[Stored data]

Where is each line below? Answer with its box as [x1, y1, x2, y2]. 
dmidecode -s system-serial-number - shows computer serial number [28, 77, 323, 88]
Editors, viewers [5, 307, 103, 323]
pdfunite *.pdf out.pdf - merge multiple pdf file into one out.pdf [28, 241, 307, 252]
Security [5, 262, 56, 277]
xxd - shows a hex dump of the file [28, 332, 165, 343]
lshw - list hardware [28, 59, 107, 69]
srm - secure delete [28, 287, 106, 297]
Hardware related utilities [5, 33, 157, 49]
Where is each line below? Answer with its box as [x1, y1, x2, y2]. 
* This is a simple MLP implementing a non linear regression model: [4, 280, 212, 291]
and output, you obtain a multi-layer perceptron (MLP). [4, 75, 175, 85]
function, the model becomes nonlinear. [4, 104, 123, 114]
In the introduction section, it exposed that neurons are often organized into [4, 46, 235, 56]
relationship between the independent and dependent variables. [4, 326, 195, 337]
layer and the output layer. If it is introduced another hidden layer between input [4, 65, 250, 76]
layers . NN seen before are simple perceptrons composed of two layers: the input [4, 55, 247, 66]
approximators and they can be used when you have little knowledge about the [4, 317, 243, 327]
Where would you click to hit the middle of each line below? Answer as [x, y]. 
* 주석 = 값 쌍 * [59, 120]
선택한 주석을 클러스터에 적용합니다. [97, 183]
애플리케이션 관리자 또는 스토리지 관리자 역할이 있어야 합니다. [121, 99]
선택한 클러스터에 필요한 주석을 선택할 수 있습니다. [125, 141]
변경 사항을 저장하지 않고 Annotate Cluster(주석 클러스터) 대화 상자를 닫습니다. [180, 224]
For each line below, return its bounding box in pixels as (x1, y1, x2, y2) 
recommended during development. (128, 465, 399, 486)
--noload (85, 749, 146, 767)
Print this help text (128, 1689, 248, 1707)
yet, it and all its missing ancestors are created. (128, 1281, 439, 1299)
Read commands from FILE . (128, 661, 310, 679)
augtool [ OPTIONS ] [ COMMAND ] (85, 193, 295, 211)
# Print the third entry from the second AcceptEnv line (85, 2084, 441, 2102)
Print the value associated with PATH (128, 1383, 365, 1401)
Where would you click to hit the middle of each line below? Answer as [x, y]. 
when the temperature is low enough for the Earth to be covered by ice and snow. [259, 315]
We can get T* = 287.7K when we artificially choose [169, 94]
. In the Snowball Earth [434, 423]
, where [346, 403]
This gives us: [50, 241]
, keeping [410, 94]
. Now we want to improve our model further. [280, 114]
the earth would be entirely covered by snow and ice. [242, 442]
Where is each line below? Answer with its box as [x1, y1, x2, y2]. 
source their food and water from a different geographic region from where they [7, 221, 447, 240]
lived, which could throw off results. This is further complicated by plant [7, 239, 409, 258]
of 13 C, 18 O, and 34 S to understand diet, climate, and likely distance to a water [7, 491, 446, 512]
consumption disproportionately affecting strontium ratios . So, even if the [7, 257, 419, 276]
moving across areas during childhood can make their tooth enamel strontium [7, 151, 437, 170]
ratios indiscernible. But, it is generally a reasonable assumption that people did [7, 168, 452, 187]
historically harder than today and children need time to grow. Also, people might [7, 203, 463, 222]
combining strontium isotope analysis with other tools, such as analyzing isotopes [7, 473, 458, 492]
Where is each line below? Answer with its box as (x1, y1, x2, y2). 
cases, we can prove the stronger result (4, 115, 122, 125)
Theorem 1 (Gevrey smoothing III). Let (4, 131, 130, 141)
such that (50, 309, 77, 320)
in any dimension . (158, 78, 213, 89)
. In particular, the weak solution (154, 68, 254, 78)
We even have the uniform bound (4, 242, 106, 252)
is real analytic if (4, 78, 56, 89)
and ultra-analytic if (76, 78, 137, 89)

PROBLEM DETAILS: Gather up the lines containing the word "model" from these records and copy them.

OUTPUT OF THE TASK:
* This is a simple MLP implementing a non linear regression model: [4, 280, 212, 291]
function, the model becomes nonlinear. [4, 104, 123, 114]
. Now we want to improve our model further. [280, 114]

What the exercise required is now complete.